Stored dataset items:
^^^^
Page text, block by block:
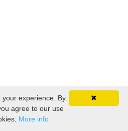
✖
experience. By
agree to our use
More info
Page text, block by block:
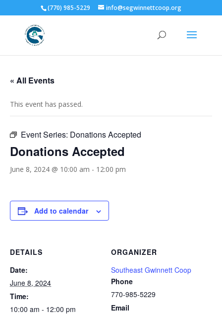
(770) 985-5229 info@segwinnettcoop.org
« All Events
This event has passed.
Event Series: Donations Accepted
Donations Accepted
June 8, 2024 @ 10:00 am - 12:00 pm
Add to calendar
DETAILS
Date:
June 8, 2024
Time:
10:00 am - 12:00 pm
ORGANIZER
Southeast Gwinnett Coop
Phone
770-985-5229
Email
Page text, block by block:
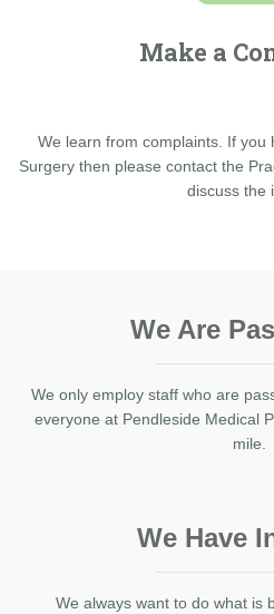
Make a
We learn from complaints. If you
Surgery then please contact the
discuss the
We Are
We only employ staff who are
everyone at Pendleside Medical
mile.
We Have
We always want to do what is
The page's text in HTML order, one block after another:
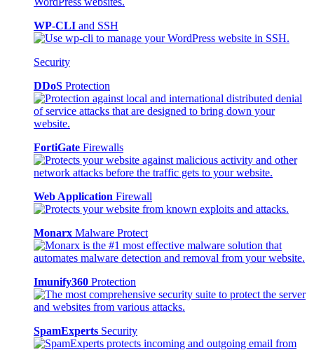
WP-CLI and SSH
Security
DDoS Protection
FortiGate Firewalls
Web Application Firewall
Monarx Malware Protect
Imunify360 Protection
SpamExperts Security
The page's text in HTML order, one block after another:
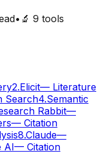
• 🔬 9 tools
2.Elicit— Literature
Search4.Semantic
Rabbit—
— Citation
8.Claude—
AI— Citation
^^^^
• About this exercise
Without the pictures, return all the entries above exactly as they stand.

• Exercise solution
Page text, block by block:
✖
experience. By
agree to our use
More info
Page text, block by block:
(770) 985-5229 info@segwinnettcoop.org
« All Events
This event has passed.
Event Series: Donations Accepted
Donations Accepted
June 8, 2024 @ 10:00 am - 12:00 pm
Add to calendar
DETAILS
Date:
June 8, 2024
Time:
10:00 am - 12:00 pm
ORGANIZER
Southeast Gwinnett Coop
Phone
770-985-5229
Email
Page text, block by block:
Make a
We learn from complaints. If you
Surgery then please contact the
discuss the
We Are
We only employ staff who are
everyone at Pendleside Medical
mile.
We Have
We always want to do what is
The page's text in HTML order, one block after another:
WP-CLI and SSH
Security
DDoS Protection
FortiGate Firewalls
Web Application Firewall
Monarx Malware Protect
Imunify360 Protection
SpamExperts Security
The page's text in HTML order, one block after another:
• 🔬 9 tools
2.Elicit— Literature
Search4.Semantic
Rabbit—
— Citation
8.Claude—
AI— Citation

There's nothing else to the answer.